Importance of Mentors and Community
Along the way, find a mentor that is willing to show you how to move up to the next level. I searched everywhere to find people with career changes, and found people who had succeeded in multiple careers and industries, which inspired me to realize that it is not only possible, but potentially a very good career move.
In fact, some of my business heroes, like Warren Buffet, have tackled multiple industries and succeeded in more than one with increasing success, using their own determination and despite many obstacles and difficulties along the way.
Even if you're being mentored by an author of a book (or a blog like this one), you can get plugged into a community of like-minded individuals who are all striving to find the way and can give you a fair warning of what lies ahead.
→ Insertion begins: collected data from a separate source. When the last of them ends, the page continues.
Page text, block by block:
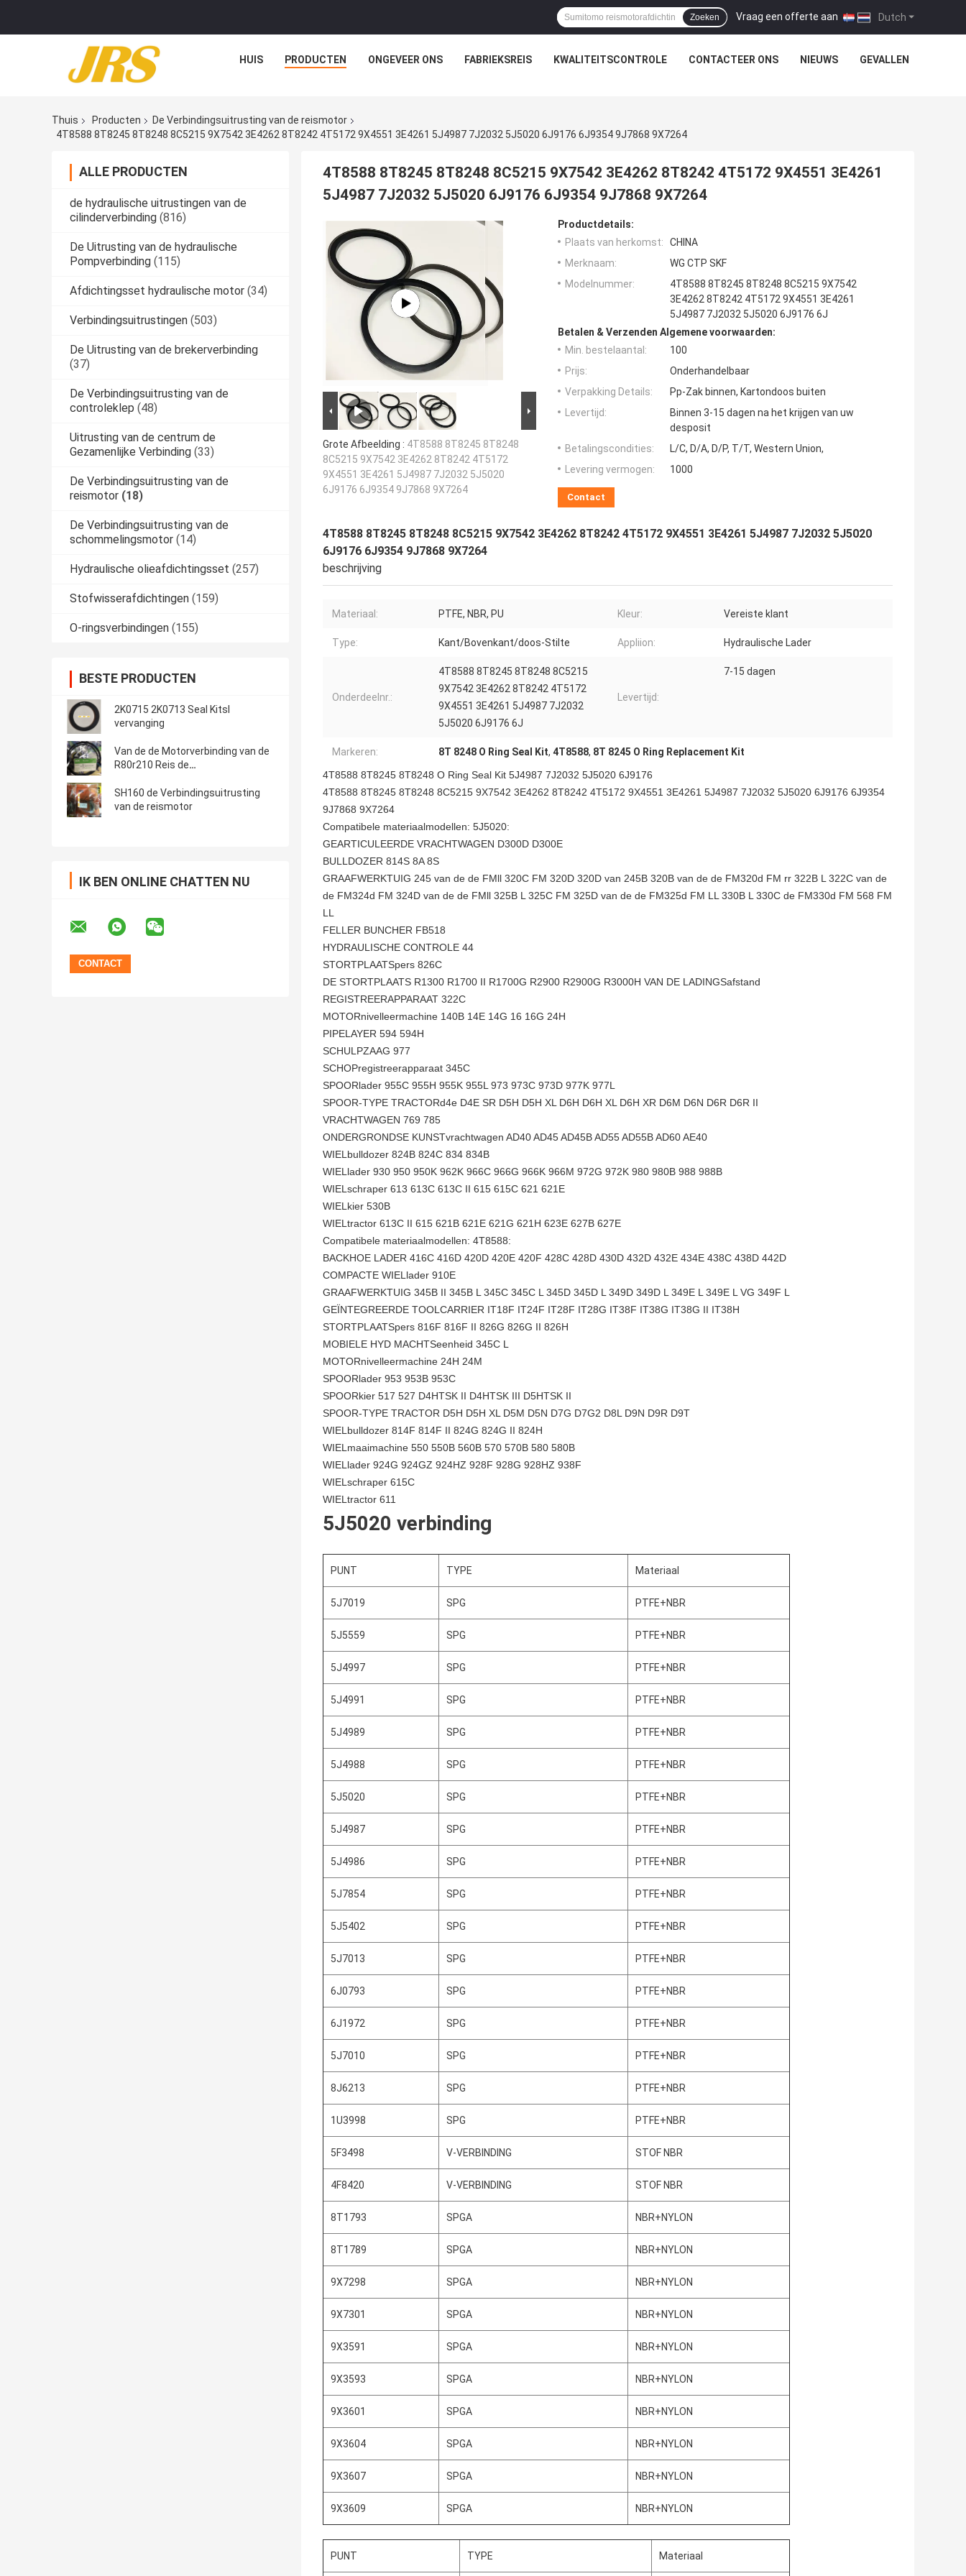
Dutch
Vraag een offerte aan |
Zoeken
HUIS PRODUCTEN ONGEVEER ONS FABRIEKSREIS KWALITEITSCONTROLE CONTACTEER ONS NIEUWS GEVALLEN
Thuis Producten
De Verbindingsuitrusting van de reismotor
4T8588 8T8245 8T8248 8C5215 9X7542 3E4262 8T8242 4T5172 9X4551 3E4261 5J4987 7J2032 5J5020 6J9176 6J9354 9J7868 9X7264
ALLE PRODUCTEN
de hydraulische uitrustingen van de
cilinderverbinding (816)
De Uitrusting van de hydraulische
Pompverbinding (115)
Afdichtingsset hydraulische motor (34)
Verbindingsuitrustingen (503)
De Uitrusting van de brekerverbinding
(37)
De Verbindingsuitrusting van de
controleklep (48)
Uitrusting van de centrum de
Gezamenlijke Verbinding (33)
De Verbindingsuitrusting van de
reismotor (18)
De Verbindingsuitrusting van de
schommelingsmotor (14)
Hydraulische olieafdichtingsset (257)
Stofwisserafdichtingen (159)
O-ringsverbindingen (155)
BESTE PRODUCTEN
2K0715 2K0713 Seal Kitsl
vervanging
Van de de Motorverbinding van de
R80r210 Reis de
Hydraulic Cylinder Boom Hyundai
SH160 de Verbindingsuitrusting
van de reismotor
IK BEN ONLINE CHATTEN NU
4T8588 8T8245 8T8248 8C5215 9X7542 3E4262 8T8242 4T5172 9X4551 3E4261
5J4987 7J2032 5J5020 6J9176 6J9354 9J7868 9X7264
Grote Afbeelding : 4T8588 8T8245 8T8248
8C5215 9X7542 3E4262 8T8242 4T5172
9X4551 3E4261 5J4987 7J2032 5J5020
6J9176 6J9354 9J7868 9X7264
Productdetails:
Plaats van herkomst:
CHINA
Merknaam:
WG CTP SKF
Modelnummer:
4T8588 8T8245 8T8248 8C5215 9X7542
3E4262 8T8242 4T5172 9X4551 3E4261
5J4987 7J2032 5J5020 6J9176 6J
Betalen & Verzenden Algemene voorwaarden:
Min. bestelaantal:
100
Prijs:
Onderhandelbaar
Verpakking Details:
Pp-Zak binnen, Kartondoos buiten
Levertijd:
Binnen 3-15 dagen na het krijgen van uw
desposit
Betalingscondities:
L/C, D/A, D/P, T/T, Western Union,
Levering vermogen:
1000
Contact
4T8588 8T8245 8T8248 8C5215 9X7542 3E4262 8T8242 4T5172 9X4551 3E4261 5J4987 7J2032 5J5020
6J9176 6J9354 9J7868 9X7264
beschrijving
Materiaal: PTFE, NBR, PU Kleur: Vereiste klant
Type: Kant/Bovenkant/doos-Stilte Appliion: Hydraulische Lader
Onderdeelnr.:
4T8588 8T8245 8T8248 8C5215
9X7542 3E4262 8T8242 4T5172
9X4551 3E4261 5J4987 7J2032
5J5020 6J9176 6J
Levertijd:
7-15 dagen
Markeren: 8T 8248 O Ring Seal Kit, 4T8588, 8T 8245 O Ring Replacement Kit
4T8588 8T8245 8T8248 O Ring Seal Kit 5J4987 7J2032 5J5020 6J9176
4T8588 8T8245 8T8248 8C5215 9X7542 3E4262 8T8242 4T5172 9X4551 3E4261 5J4987 7J2032 5J5020 6J9176 6J9354
9J7868 9X7264
Compatibele materiaalmodellen: 5J5020:
GEARTICULEERDE VRACHTWAGEN D300D D300E
BULLDOZER 814S 8A 8S
GRAAFWERKTUIG 245 van de de FMll 320C FM 320D 320D van 245B 320B van de de FM320d FM rr 322B L 322C van de
de FM324d FM 324D van de de FMll 325B L 325C FM 325D van de de FM325d FM LL 330B L 330C de FM330d FM 568 FM
LL
FELLER BUNCHER FB518
HYDRAULISCHE CONTROLE 44
STORTPLAATSpers 826C
DE STORTPLAATS R1300 R1700 II R1700G R2900 R2900G R3000H VAN DE LADINGSafstand
REGISTREERAPPARAAT 322C
MOTORnivelleermachine 140B 14E 14G 16 16G 24H
PIPELAYER 594 594H
SCHULPZAAG 977
SCHOPregistreerapparaat 345C
SPOORlader 955C 955H 955K 955L 973 973C 973D 977K 977L
SPOOR-TYPE TRACTORd4e D4E SR D5H D5H XL D6H D6H XL D6H XR D6M D6N D6R D6R II
VRACHTWAGEN 769 785
ONDERGRONDSE KUNSTvrachtwagen AD40 AD45 AD45B AD55 AD55B AD60 AE40
WIELbulldozer 824B 824C 834 834B
WIELlader 930 950 950K 962K 966C 966G 966K 966M 972G 972K 980 980B 988 988B
WIELschraper 613 613C 613C II 615 615C 621 621E
WIELkier 530B
WIELtractor 613C II 615 621B 621E 621G 621H 623E 627B 627E
Compatibele materiaalmodellen: 4T8588:
BACKHOE LADER 416C 416D 420D 420E 420F 428C 428D 430D 432D 432E 434E 438C 438D 442D
COMPACTE WIELlader 910E
GRAAFWERKTUIG 345B II 345B L 345C 345C L 345D 345D L 349D 349D L 349E L 349E L VG 349F L
GEÏNTEGREERDE TOOLCARRIER IT18F IT24F IT28F IT28G IT38F IT38G IT38G II IT38H
STORTPLAATSpers 816F 816F II 826G 826G II 826H
MOBIELE HYD MACHTSeenheid 345C L
MOTORnivelleermachine 24H 24M
SPOORlader 953 953B 953C
SPOORkier 517 527 D4HTSK II D4HTSK III D5HTSK II
SPOOR-TYPE TRACTOR D5H D5H XL D5M D5N D7G D7G2 D8L D9N D9R D9T
WIELbulldozer 814F 814F II 824G 824G II 824H
WIELmaaimachine 550 550B 560B 570 570B 580 580B
WIELlader 924G 924GZ 924HZ 928F 928G 928HZ 938F
WIELschraper 615C
WIELtractor 611
5J5020 verbinding
PUNT TYPE Materiaal
5J7019 SPG PTFE+NBR
5J5559 SPG PTFE+NBR
5J4997 SPG PTFE+NBR
5J4991 SPG PTFE+NBR
5J4989 SPG PTFE+NBR
5J4988 SPG PTFE+NBR
5J5020 SPG PTFE+NBR
5J4987 SPG PTFE+NBR
5J4986 SPG PTFE+NBR
5J7854 SPG PTFE+NBR
5J5402 SPG PTFE+NBR
5J7013 SPG PTFE+NBR
6J0793 SPG PTFE+NBR
6J1972 SPG PTFE+NBR
5J7010 SPG PTFE+NBR
8J6213 SPG PTFE+NBR
1U3998 SPG PTFE+NBR
5F3498 V-VERBINDING STOF NBR
4F8420 V-VERBINDING STOF NBR
8T1793 SPGA NBR+NYLON
8T1789 SPGA NBR+NYLON
9X7298 SPGA NBR+NYLON
9X7301 SPGA NBR+NYLON
9X3591 SPGA NBR+NYLON
9X3593 SPGA NBR+NYLON
9X3601 SPGA NBR+NYLON
9X3604 SPGA NBR+NYLON
9X3607 SPGA NBR+NYLON
9X3609 SPGA NBR+NYLON
PUNT TYPE Materiaal

I found that forums online were an invaluable resource when trying to find a better quality of life. Like airline captains, people in prestigious jobs like investment banking were notorious for burning out within a few years and I had vowed not to jump out of the airline frying pan into a new fire. The most important advice is to ask around and research before you make the leap.
Finally, there are a multitude of resources available through non-profit organizations in your local area, with volunteers willing to train those who want to move up the ladder. Many commercial organizations have goals for diversity which they can't meet due to a lack of applicants (see this example from The PGA of America).
These are just a matter of spreading awareness of these opportunities, but the opportunities are out there!